Over 60 reference data sources to improve your master data quality
CDQ works as a broker for open and premium data: Our CDQ Cloud Platform already uses over 60 selected data sources, such as Google Maps or national commercial registers, to improve your master data quality. With the help of integrated sources, business partner data can be validated, curated, and enriched. This makes incomplete or incorrect records a thing of the past.
Some of our integrated data sources
How to integrate new reference data sources
After determining which external reference data source you want to use, you need to take the following steps:
Start mapping data fields. Simply put, for each data field you want to use, you must define the corresponding counterpart in your database. For example, UK Companies House provides address information in the semantically ambiguous data fields such as “AddressLine1” which require mapping and transformation into your data model.
After mapping your data, you need to curate it.
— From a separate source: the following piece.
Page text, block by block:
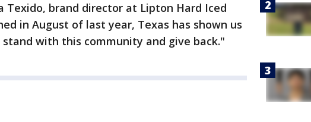
Texido, brand director at Lipton Hard Iced
in August of last year, Texas has shown us
stand with this community and give back."
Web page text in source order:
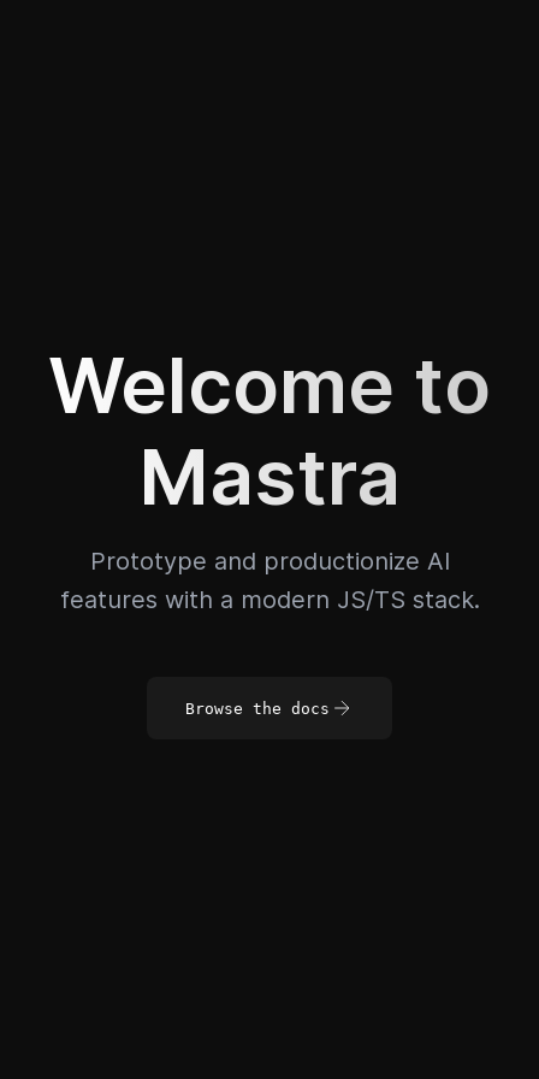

For example, if you look at the information from Zefix (Central Business Name Index: https://www.zefix.ch), you can see that the “address” field contains a mix of information. There is the street name (in our database, this is “thoroughfare value”), and there is the house number (in our database, this is “thoroughfare number”).
Some sources even mix more information within one data field, as you can see in the example of the address field in the European Commission’s VAT database (accessed via VIES: http://ec.europa.eu/taxation_customs/vies).
Our software developers found a solution for these types of discrepancies by writing the appropriate code so that the required information is provided in a semantically unambiguous and structured representation.
First, you must do some upfront research on how often data sources are updated because this differs a lot. The “Global Legal Entity Identifier Foundation” updates their data daily, the Belgium Company Register updates its data weekly, and the Company Register in Norway updates monthly.
Then, you have to find a technical solution for how to integrate this data. Instead of relying on API connection for our data sources, we have programmed bots that monitor updated dump files (usually provided in various formats such as CSV, JSON, or Excel).
Our expert team programs the bots to ensure that we get new data directly after it is published to provide the latest data to the users of our DQaaS services.
Using open reference data sources is beneficial. However, making this data usable requires a lot of effort. Additionally, these integrations involve continuous maintenance. We monitor changes to the data as well as the data models and implement these changes accordingly.